= Beginning of Section =
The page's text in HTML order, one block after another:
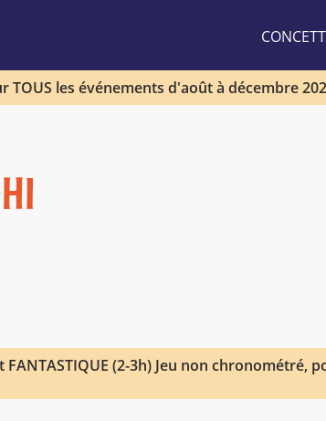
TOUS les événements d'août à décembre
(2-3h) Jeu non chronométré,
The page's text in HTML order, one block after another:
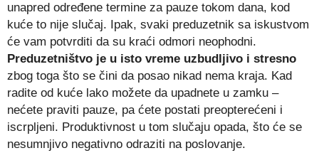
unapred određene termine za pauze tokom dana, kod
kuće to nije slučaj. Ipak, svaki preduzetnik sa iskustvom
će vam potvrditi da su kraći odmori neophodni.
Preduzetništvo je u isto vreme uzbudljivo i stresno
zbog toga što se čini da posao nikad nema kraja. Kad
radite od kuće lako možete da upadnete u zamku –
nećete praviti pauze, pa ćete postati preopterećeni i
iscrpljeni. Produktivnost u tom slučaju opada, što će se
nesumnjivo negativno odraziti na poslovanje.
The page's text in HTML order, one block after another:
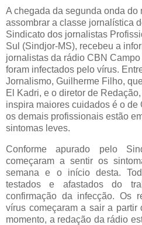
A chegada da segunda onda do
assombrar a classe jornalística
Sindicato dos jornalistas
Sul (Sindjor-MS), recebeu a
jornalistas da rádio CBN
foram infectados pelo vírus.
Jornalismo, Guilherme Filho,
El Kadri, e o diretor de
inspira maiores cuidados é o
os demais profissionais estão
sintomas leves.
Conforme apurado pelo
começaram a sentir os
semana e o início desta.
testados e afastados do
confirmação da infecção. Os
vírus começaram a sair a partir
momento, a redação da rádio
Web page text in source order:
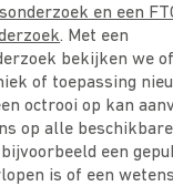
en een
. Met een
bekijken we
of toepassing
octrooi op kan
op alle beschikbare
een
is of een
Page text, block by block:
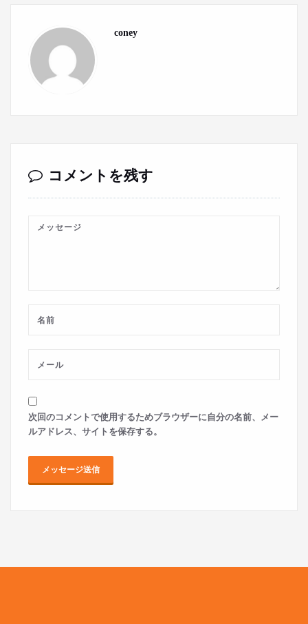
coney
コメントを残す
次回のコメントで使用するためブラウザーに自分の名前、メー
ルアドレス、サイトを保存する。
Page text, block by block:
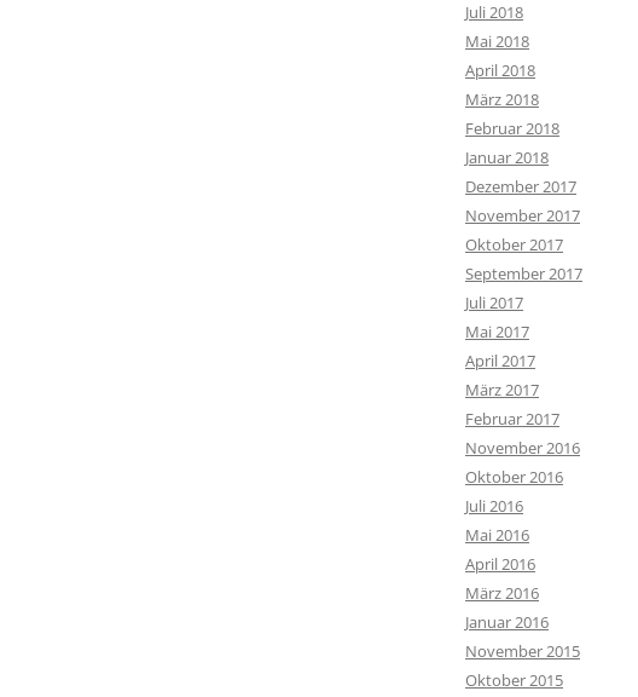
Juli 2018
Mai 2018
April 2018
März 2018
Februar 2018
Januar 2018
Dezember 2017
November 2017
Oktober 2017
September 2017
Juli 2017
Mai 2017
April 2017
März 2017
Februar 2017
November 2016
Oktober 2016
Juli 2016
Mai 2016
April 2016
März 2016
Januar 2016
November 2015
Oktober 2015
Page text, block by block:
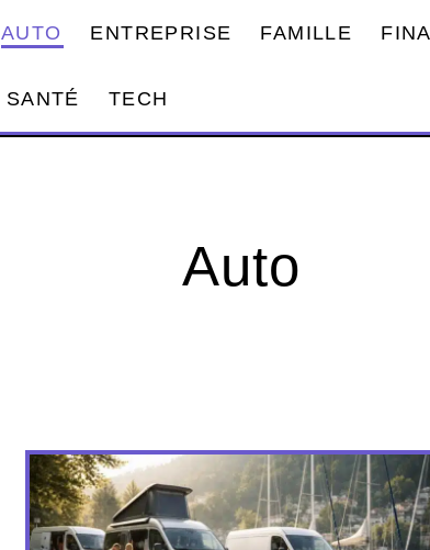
= End of Section =
What is being asked: The records above are to be restated exactly, with all pictures omitted.

Worked solution:
The page's text in HTML order, one block after another:
TOUS les événements d'août à décembre
(2-3h) Jeu non chronométré,
The page's text in HTML order, one block after another:
unapred određene termine za pauze tokom dana, kod
kuće to nije slučaj. Ipak, svaki preduzetnik sa iskustvom
će vam potvrditi da su kraći odmori neophodni.
Preduzetništvo je u isto vreme uzbudljivo i stresno
zbog toga što se čini da posao nikad nema kraja. Kad
radite od kuće lako možete da upadnete u zamku –
nećete praviti pauze, pa ćete postati preopterećeni i
iscrpljeni. Produktivnost u tom slučaju opada, što će se
nesumnjivo negativno odraziti na poslovanje.
The page's text in HTML order, one block after another:
A chegada da segunda onda do
assombrar a classe jornalística
Sindicato dos jornalistas
Sul (Sindjor-MS), recebeu a
jornalistas da rádio CBN
foram infectados pelo vírus.
Jornalismo, Guilherme Filho,
El Kadri, e o diretor de
inspira maiores cuidados é o
os demais profissionais estão
sintomas leves.
Conforme apurado pelo
começaram a sentir os
semana e o início desta.
testados e afastados do
confirmação da infecção. Os
vírus começaram a sair a partir
momento, a redação da rádio
Web page text in source order:
en een
. Met een
bekijken we
of toepassing
octrooi op kan
op alle beschikbare
een
is of een
Page text, block by block:
coney
コメントを残す
次回のコメントで使用するためブラウザーに自分の名前、メー
ルアドレス、サイトを保存する。
Page text, block by block:
Juli 2018
Mai 2018
April 2018
März 2018
Februar 2018
Januar 2018
Dezember 2017
November 2017
Oktober 2017
September 2017
Juli 2017
Mai 2017
April 2017
März 2017
Februar 2017
November 2016
Oktober 2016
Juli 2016
Mai 2016
April 2016
März 2016
Januar 2016
November 2015
Oktober 2015
Page text, block by block:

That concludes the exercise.